WHAT YOU SHOULD DO:
Each entry should be written out again exactly, so that nothing is lost.

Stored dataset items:
-.-.-

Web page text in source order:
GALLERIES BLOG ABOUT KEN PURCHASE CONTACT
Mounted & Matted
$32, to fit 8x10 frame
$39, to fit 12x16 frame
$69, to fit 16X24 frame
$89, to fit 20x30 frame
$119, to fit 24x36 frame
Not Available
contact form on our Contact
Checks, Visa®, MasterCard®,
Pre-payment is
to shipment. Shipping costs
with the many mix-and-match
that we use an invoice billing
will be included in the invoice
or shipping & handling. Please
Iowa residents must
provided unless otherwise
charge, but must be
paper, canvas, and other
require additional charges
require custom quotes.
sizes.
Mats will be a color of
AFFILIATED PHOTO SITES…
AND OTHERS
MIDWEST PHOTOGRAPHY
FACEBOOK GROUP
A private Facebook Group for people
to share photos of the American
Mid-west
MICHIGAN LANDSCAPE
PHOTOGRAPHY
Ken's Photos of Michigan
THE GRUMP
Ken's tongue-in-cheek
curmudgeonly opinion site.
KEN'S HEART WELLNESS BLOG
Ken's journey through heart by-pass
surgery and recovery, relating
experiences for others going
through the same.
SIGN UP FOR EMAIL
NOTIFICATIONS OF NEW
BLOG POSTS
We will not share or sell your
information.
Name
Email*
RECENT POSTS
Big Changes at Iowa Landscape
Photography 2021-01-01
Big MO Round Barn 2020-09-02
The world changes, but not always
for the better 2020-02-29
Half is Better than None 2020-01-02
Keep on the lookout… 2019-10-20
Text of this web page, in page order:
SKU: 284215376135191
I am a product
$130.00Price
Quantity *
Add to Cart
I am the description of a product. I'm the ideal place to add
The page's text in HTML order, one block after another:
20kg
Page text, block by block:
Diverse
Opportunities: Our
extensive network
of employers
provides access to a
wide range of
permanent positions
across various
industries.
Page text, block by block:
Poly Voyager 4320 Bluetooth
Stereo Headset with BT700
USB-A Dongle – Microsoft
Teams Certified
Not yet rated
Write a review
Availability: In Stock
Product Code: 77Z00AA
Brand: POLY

-.-.-

COMPLETED EXERCISE:
Web page text in source order:
GALLERIES BLOG ABOUT KEN PURCHASE CONTACT
Mounted & Matted
$32, to fit 8x10 frame
$39, to fit 12x16 frame
$69, to fit 16X24 frame
$89, to fit 20x30 frame
$119, to fit 24x36 frame
Not Available
contact form on our Contact
Checks, Visa®, MasterCard®,
Pre-payment is
to shipment. Shipping costs
with the many mix-and-match
that we use an invoice billing
will be included in the invoice
or shipping & handling. Please
Iowa residents must
provided unless otherwise
charge, but must be
paper, canvas, and other
require additional charges
require custom quotes.
sizes.
Mats will be a color of
AFFILIATED PHOTO SITES…
AND OTHERS
MIDWEST PHOTOGRAPHY
FACEBOOK GROUP
A private Facebook Group for people
to share photos of the American
Mid-west
MICHIGAN LANDSCAPE
PHOTOGRAPHY
Ken's Photos of Michigan
THE GRUMP
Ken's tongue-in-cheek
curmudgeonly opinion site.
KEN'S HEART WELLNESS BLOG
Ken's journey through heart by-pass
surgery and recovery, relating
experiences for others going
through the same.
SIGN UP FOR EMAIL
NOTIFICATIONS OF NEW
BLOG POSTS
We will not share or sell your
information.
Name
Email*
RECENT POSTS
Big Changes at Iowa Landscape
Photography 2021-01-01
Big MO Round Barn 2020-09-02
The world changes, but not always
for the better 2020-02-29
Half is Better than None 2020-01-02
Keep on the lookout… 2019-10-20
Text of this web page, in page order:
SKU: 284215376135191
I am a product
$130.00Price
Quantity *
Add to Cart
I am the description of a product. I'm the ideal place to add
The page's text in HTML order, one block after another:
20kg
Page text, block by block:
Diverse
Opportunities: Our
extensive network
of employers
provides access to a
wide range of
permanent positions
across various
industries.
Page text, block by block:
Poly Voyager 4320 Bluetooth
Stereo Headset with BT700
USB-A Dongle – Microsoft
Teams Certified
Not yet rated
Write a review
Availability: In Stock
Product Code: 77Z00AA
Brand: POLY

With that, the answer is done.